Despite the fact that Istanbul is the largest city in Europe, it doesn’t feel overwhelming. It’s partly all the hills, which create natural neighborhoods. And like many European cities, it’s built on a very human-sized scale, with walkable streets and plazas, and a great transportation system.
However, it can be a little confusing. Exactly how did people maneuver these endless, meandering streets before smartphones? How did tourists do it fifty years ago?
But it’s a good city for getting lost in, because the history is simply astonishing. I was a history buff even before I started writing historical fiction, and so far, I’ve been in heaven.
Within a ten-minute walk from our hotel are any number of world-famous attractions: Hagia Sophia, built in 537 CE and the world’s largest cathedral for nearly a thousand years; the Blue Mosque; the Grand Bazaar, the world’s first shopping mall (!); Topkapi Palace; and Basilica Cistern, which you might have seen in the Tom Hank’s movie Inferno.
I’ll have more to say about these locations in future newsletters.
And because of Covid, there are still very few tourists here, so we have no queuing up for anything.
In fact, the other morning, I woke up early and went to Hagia Sophia, which I had almost entirely to myself for an hour. I got to take all of the pictures I wanted, and I also got to spend time simply sitting in the massive space appreciating it’s grandeur. That doesn’t happen often in a place visited by five million tourists a year.
Okay, I wasn’t entirely alone. Check out the photo below for my one companion:
One of the things we do before arriving at any new location is learn at least a few words of the local language. No one expects you to be fluent but knowing how to say, “Hello,” “Thank you,” and “I need a bathroom NOW PLEASE!” goes a long way in showing you respect the local culture.
In fact, here’s a big travel secret: If you’re in a country with a different language, especially a less-frequently-spoken one, say one word in the other person’s language, and you’ll get a big smile and a willingness to help you figure out whatever it is you’re trying to figure out.
Unfortunately, after three and a half years as a digital nomad, I’ve discovered one problem with learning a little bit of each language where we live. I call it Language Vapor Lock.
LVL is what happens when I can’t immediately remember the new foreign word I want to say, causing my brain to frantically sort through all of the words I do remember, then seizing on one at random.
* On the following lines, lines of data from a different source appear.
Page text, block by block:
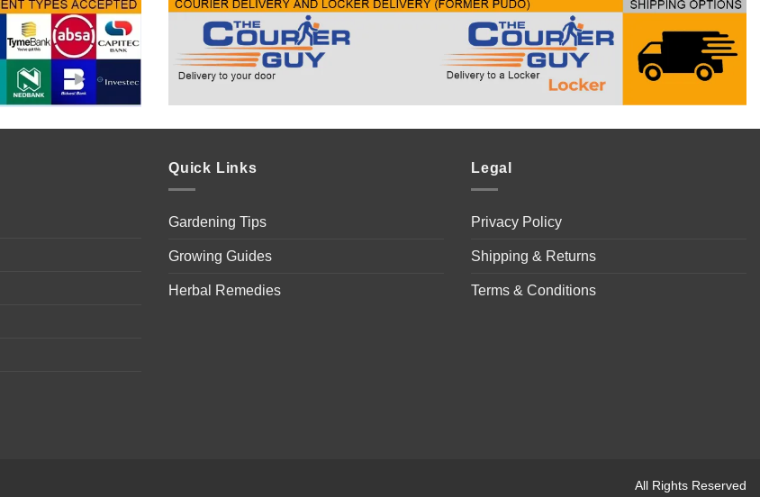
Quick Links
Gardening Tips
Growing Guides
Herbal Remedies
Legal
Privacy Policy
Shipping & Returns
Terms & Conditions
All Rights Reserved
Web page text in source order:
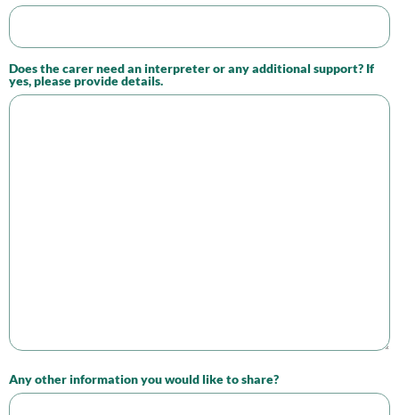
Does the carer need an interpreter or any additional support? If
yes, please provide details.
Any other information you would like to share?
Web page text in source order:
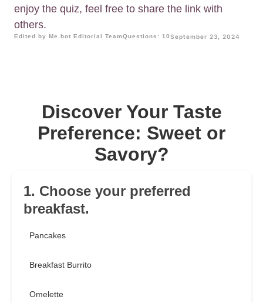
enjoy the quiz, feel free to share the link with
others.
Edited by Me.bot Editorial TeamQuestions: 10September 23, 2024
Discover Your Taste
Preference: Sweet or
Savory?
1. Choose your preferred
breakfast.
Pancakes
Breakfast Burrito
Omelette
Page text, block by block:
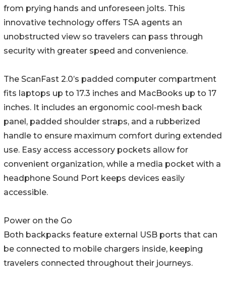
from prying hands and unforeseen jolts. This
innovative technology offers TSA agents an
unobstructed view so travelers can pass through
security with greater speed and convenience.
The ScanFast 2.0’s padded computer compartment
fits laptops up to 17.3 inches and MacBooks up to 17
inches. It includes an ergonomic cool-mesh back
panel, padded shoulder straps, and a rubberized
handle to ensure maximum comfort during extended
use. Easy access accessory pockets allow for
convenient organization, while a media pocket with a
headphone Sound Port keeps devices easily
accessible.
Power on the Go
Both backpacks feature external USB ports that can
be connected to mobile chargers inside, keeping
travelers connected throughout their journeys.
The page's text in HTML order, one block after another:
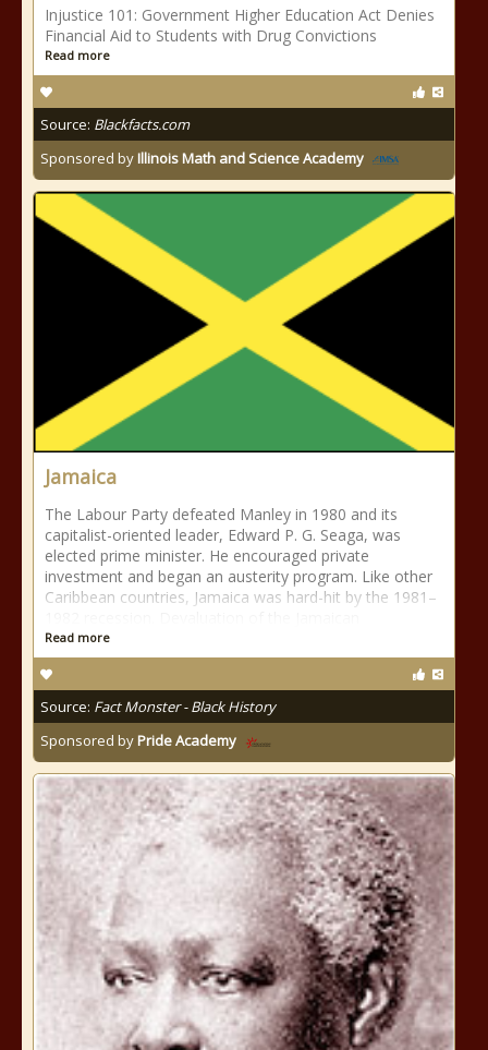
Injustice 101: Government Higher Education Act Denies
Financial Aid to Students with Drug Convictions
Read more
Source: Blackfacts.com
Sponsored byIllinois Math and Science Academy
Jamaica
The Labour Party defeated Manley in 1980 and its
capitalist-oriented leader, Edward P. G. Seaga, was
elected prime minister. He encouraged private
investment and began an austerity program. Like other
Caribbean countries, Jamaica was hard-hit by the 1981–
Read more
Source: Fact Monster - Black History
Sponsored byPride Academy
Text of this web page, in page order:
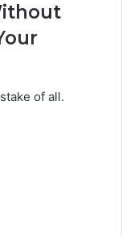
of all.
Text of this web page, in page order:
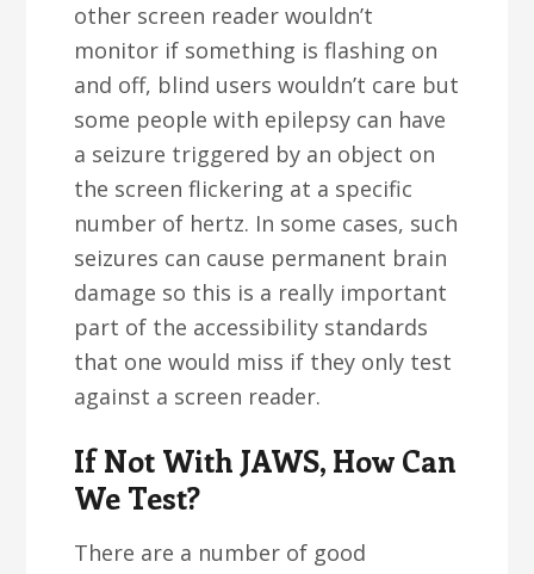
other screen reader wouldn’t
monitor if something is flashing on
and off, blind users wouldn’t care but
some people with epilepsy can have
a seizure triggered by an object on
the screen flickering at a specific
number of hertz. In some cases, such
seizures can cause permanent brain
damage so this is a really important
part of the accessibility standards
that one would miss if they only test
against a screen reader.
If Not With JAWS, How Can
We Test?
There are a number of good
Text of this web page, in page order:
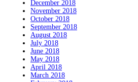
December 2018
November 2018
October 2018
September 2018
August 2018
July 2018
June 2018
May 2018
April 2018
March 2018
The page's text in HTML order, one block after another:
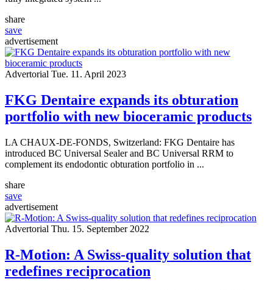
share
save
advertisement
Advertorial Tue. 11. April 2023
FKG Dentaire expands its obturation
portfolio with new bioceramic products
LA CHAUX-DE-FONDS, Switzerland: FKG Dentaire has
introduced BC Universal Sealer and BC Universal RRM to
complement its endodontic obturation portfolio in ...
share
save
advertisement
Advertorial Thu. 15. September 2022
R-Motion: A Swiss-quality solution that
redefines reciprocation
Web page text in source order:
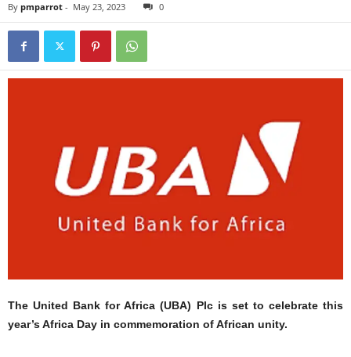
By pmparrot - May 23, 2023 0
The United Bank for Africa (UBA) Plc is set to celebrate this
year’s Africa Day in commemoration of African unity.
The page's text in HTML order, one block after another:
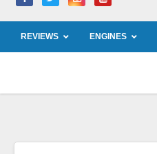
REVIEWS ENGINES
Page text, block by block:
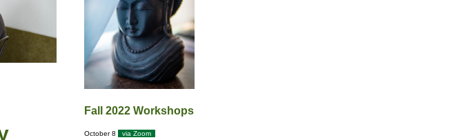
Fall 2022 Workshops
October 8 via Zoom
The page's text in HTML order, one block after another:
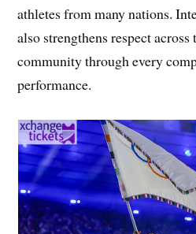
athletes from many nations.
also strengthens respect
community through every
performance.
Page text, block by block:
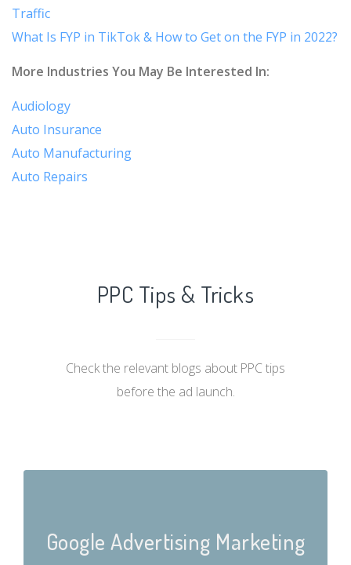
Traffic
What Is FYP in TikTok & How to Get on the FYP in 2022?
More Industries You May Be Interested In:
Audiology
Auto Insurance
Auto Manufacturing
Auto Repairs
PPC Tips & Tricks
Check the relevant blogs about PPC tips
before the ad launch.
Google Advertising Marketing
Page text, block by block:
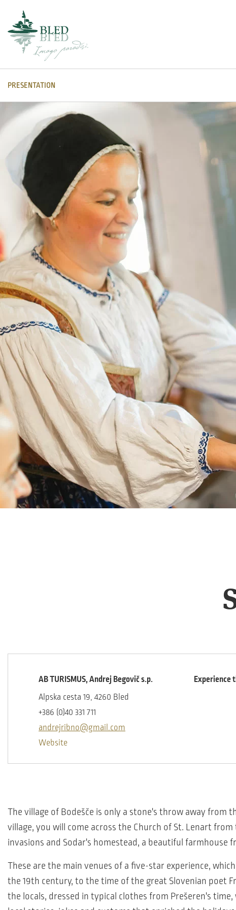
PRESENTATION
AB TURISMUS, Andrej Begovič s.p.
Alpska cesta 19, 4260 Bled
+386 (0)40 331 711
andrejribno@gmail.com
Website
Experience
The village of Bodešče is only a stone's throw away from
village, you will come across the Church of St. Lenart
invasions and Sodar's homestead, a beautiful farmhouse
These are the main venues of a five-star experience,
the 19th century, to the time of the great Slovenian poet
the locals, dressed in typical clothes from Prešeren's
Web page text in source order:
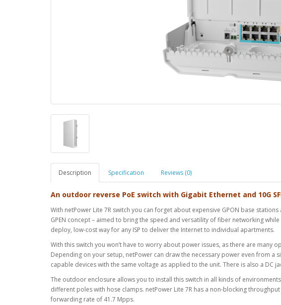
Description Specification Reviews (0)
An outdoor reverse PoE switch with Gigabit Ethernet and 10G
With netPower Lite 7R switch you can forget about expensive GPON base
GPEN concept – aimed to bring the speed and versatility of fiber networking
deploy, low-cost way for any ISP to deliver the Internet to individual apartments.
With this switch you won’t have to worry about power issues, as there are many
Depending on your setup, netPower can draw the necessary power even from a
capable devices with the same voltage as applied to the unit. There is also a DC
The outdoor enclosure allows you to install this switch in all kinds of
different poles with hose clamps. netPower Lite 7R has a non-blocking
forwarding rate of 41.7 Mpps.
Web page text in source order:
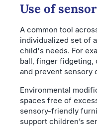
Use of
A common tool
individualized set of
child's needs. For
ball, finger fidgeting,
and prevent sensory
Environmental
spaces free of
sensory-friendly
support children’s
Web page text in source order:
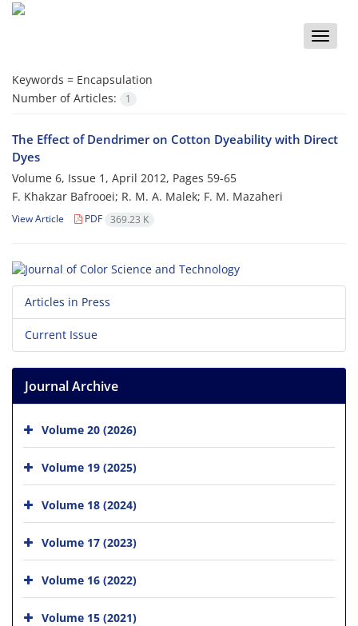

LVL most frequently strikes when I first arrive in a new destination, and my brain hasn’t fully grasped that I’m in a new destination.
Here is a typical interaction I’ve had this week in Istanbul.
ME: Buenos dias. Crap, that isn’t right. Gamorjoba! Argh, that’s Georgian! Xin chào! Fromage! Sawadee ka! Mercato!
TURKISH PERSON: Can I help you, crazy American?
ME <blushing>: Si, gracias. Donde esta el baño por favor?
TURKISH PERSON <pointing east>: Um, Spain is about 2500 km that way. You do know you’re in Istanbul, right?
Making it even more challenging, Turkish isn’t exactly an easy language to learn. The pronunciation can be fairly difficult.
“Merhaba,” which is hello, is fairly simple. It’s pronounced mare-a-buh. But the word for thank you is “teşekkür ederim,” and the best I can manage is what a local taught me. He said to “tea sugar dream” really fast, and most Turks would understand me.
So far, it’s worked. Or at least Turks are too polite to laugh in my face.
No doubt just about the time we leave Istanbul, I’ll finally be using at least a few of the right Turkish words.
Got any thoughts or questions? Leave in the comments and I’ll address them next week!
Goodbye until our next hello!
Michael (and Brent)
We are very interested in your blog because we want to go back to Istanbul for a lengthy stay.
We were similarly AMAZED with the history there. Until we visited Egypt. WHOA.